[Stored entries]

----------

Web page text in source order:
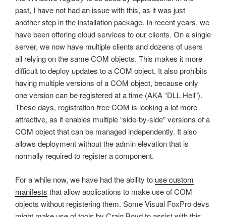
past, I have not had an issue with this, as it was just
another step in the installation package. In recent years, we
have been offering cloud services to our clients. On a single
server, we now have multiple clients and dozens of users
all relying on the same COM objects. This makes it more
difficult to deploy updates to a COM object. It also prohibits
having multiple versions of a COM object, because only
one version can be registered at a time (AKA “DLL Hell”).
These days, registration-free COM is looking a lot more
attractive, as it enables multiple “side-by-side” versions of a
COM object that can be managed independently. It also
allows deployment without the admin elevation that is
normally required to register a component.
For a while now, we have had the ability to use custom
manifests that allow applications to make use of COM
objects without registering them. Some Visual FoxPro devs
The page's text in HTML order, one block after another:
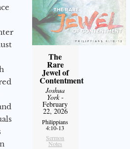
The
Rare
Jewel of
Contentment
Joshua
York-
February
22, 2026
Philippians
4:10-13
Sermon
Notes
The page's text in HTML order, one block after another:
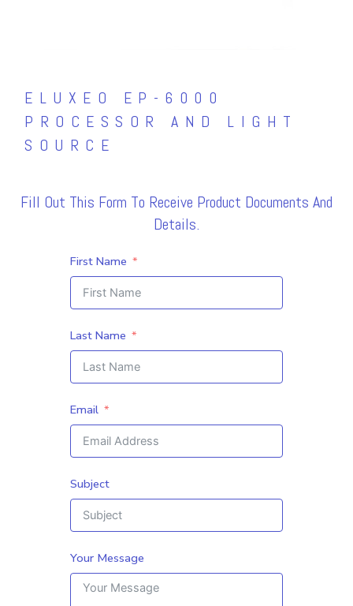
ELUXEO EP-6000
PROCESSOR AND LIGHT
SOURCE
Fill Out This Form To Receive Product Documents And
Details.
First Name
Last Name
Email
Subject
Your Message
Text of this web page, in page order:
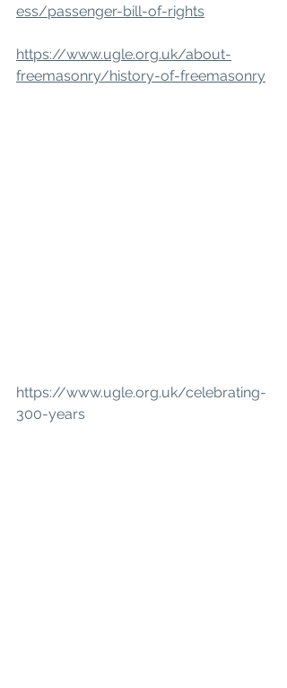
ess/passenger-bill-of-rights
https://www.ugle.org.uk/about-
freemasonry/history-of-freemasonry
https://www.ugle.org.uk/celebrating-
300-years
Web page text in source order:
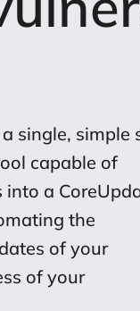
single, simple
capable of
a
the
of your
of your
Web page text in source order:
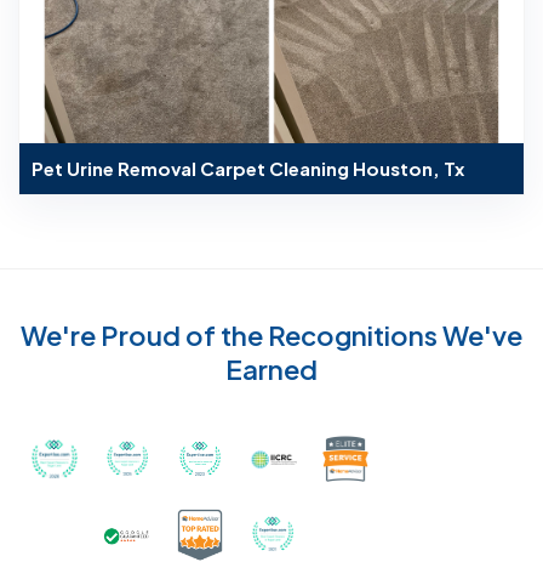
Pet Urine Removal Carpet Cleaning Houston, Tx
We're Proud of the Recognitions We've
Earned
Awarded Best Carpet Cleaners in Sugar Land for
Awarded Best Carpet Cleaners in Sugar
Awarded Best Carpet Cleaners in
Certified by IICRC -
Earned the Google Guarantee Badge for
Certified as a Top-Rated Carpet
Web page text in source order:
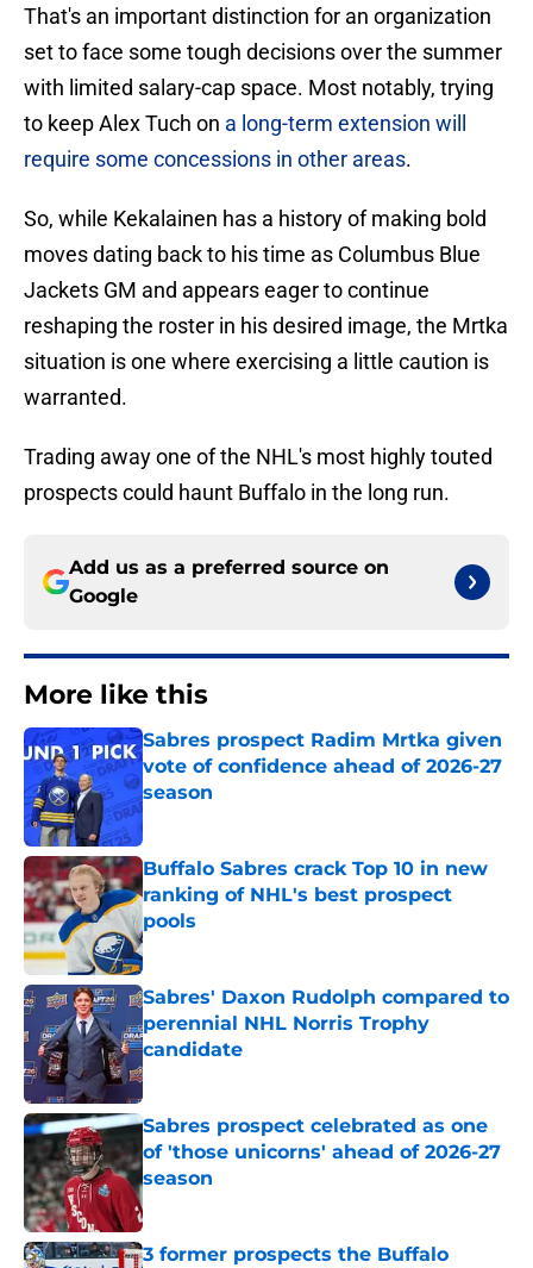
That's an important distinction for an organization
set to face some tough decisions over the summer
with limited salary-cap space. Most notably, trying
to keep Alex Tuch on a long-term extension will
require some concessions in other areas.
So, while Kekalainen has a history of making bold
moves dating back to his time as Columbus Blue
Jackets GM and appears eager to continue
reshaping the roster in his desired image, the Mrtka
situation is one where exercising a little caution is
warranted.
Trading away one of the NHL's most highly touted
prospects could haunt Buffalo in the long run.
Add us as a preferred source on
Google
More like this
Sabres prospect Radim Mrtka given
vote of confidence ahead of 2026-27
season
Published by on Invalid Date
Buffalo Sabres crack Top 10 in new
ranking of NHL's best prospect
pools
Published by on Invalid Date
Sabres' Daxon Rudolph compared to
perennial NHL Norris Trophy
candidate
Published by on Invalid Date
Sabres prospect celebrated as one
of 'those unicorns' ahead of 2026-27
season
3 former prospects the Buffalo
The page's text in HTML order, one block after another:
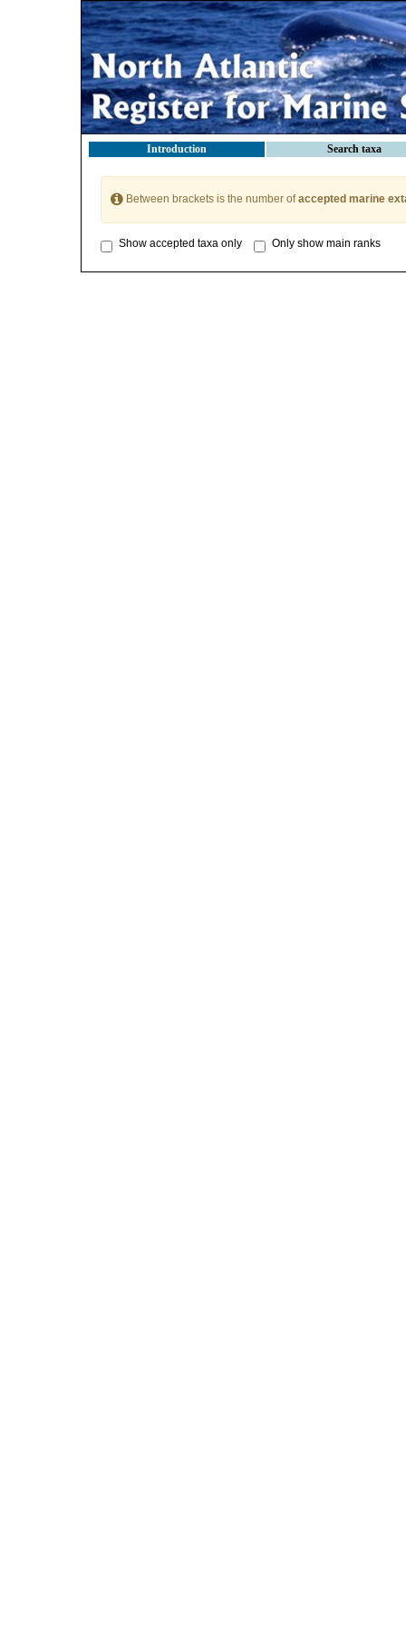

----------

• Description of the task: The answer should consist of every line above, exact and free of images.

• Result:
Web page text in source order:
past, I have not had an issue with this, as it was just
another step in the installation package. In recent years, we
have been offering cloud services to our clients. On a single
server, we now have multiple clients and dozens of users
all relying on the same COM objects. This makes it more
difficult to deploy updates to a COM object. It also prohibits
having multiple versions of a COM object, because only
one version can be registered at a time (AKA “DLL Hell”).
These days, registration-free COM is looking a lot more
attractive, as it enables multiple “side-by-side” versions of a
COM object that can be managed independently. It also
allows deployment without the admin elevation that is
normally required to register a component.
For a while now, we have had the ability to use custom
manifests that allow applications to make use of COM
objects without registering them. Some Visual FoxPro devs
The page's text in HTML order, one block after another:
The
Rare
Jewel of
Contentment
Joshua
York-
February
22, 2026
Philippians
4:10-13
Sermon
Notes
The page's text in HTML order, one block after another:
ELUXEO EP-6000
PROCESSOR AND LIGHT
SOURCE
Fill Out This Form To Receive Product Documents And
Details.
First Name
Last Name
Email
Subject
Your Message
Text of this web page, in page order:
ess/passenger-bill-of-rights
https://www.ugle.org.uk/about-
freemasonry/history-of-freemasonry
https://www.ugle.org.uk/celebrating-
300-years
Web page text in source order:
single, simple
capable of
a
the
of your
of your
Web page text in source order:
Pet Urine Removal Carpet Cleaning Houston, Tx
We're Proud of the Recognitions We've
Earned
Awarded Best Carpet Cleaners in Sugar Land for
Awarded Best Carpet Cleaners in Sugar
Awarded Best Carpet Cleaners in
Certified by IICRC -
Earned the Google Guarantee Badge for
Certified as a Top-Rated Carpet
Web page text in source order:
That's an important distinction for an organization
set to face some tough decisions over the summer
with limited salary-cap space. Most notably, trying
to keep Alex Tuch on a long-term extension will
require some concessions in other areas.
So, while Kekalainen has a history of making bold
moves dating back to his time as Columbus Blue
Jackets GM and appears eager to continue
reshaping the roster in his desired image, the Mrtka
situation is one where exercising a little caution is
warranted.
Trading away one of the NHL's most highly touted
prospects could haunt Buffalo in the long run.
Add us as a preferred source on
Google
More like this
Sabres prospect Radim Mrtka given
vote of confidence ahead of 2026-27
season
Published by on Invalid Date
Buffalo Sabres crack Top 10 in new
ranking of NHL's best prospect
pools
Published by on Invalid Date
Sabres' Daxon Rudolph compared to
perennial NHL Norris Trophy
candidate
Published by on Invalid Date
Sabres prospect celebrated as one
of 'those unicorns' ahead of 2026-27
season
3 former prospects the Buffalo
The page's text in HTML order, one block after another:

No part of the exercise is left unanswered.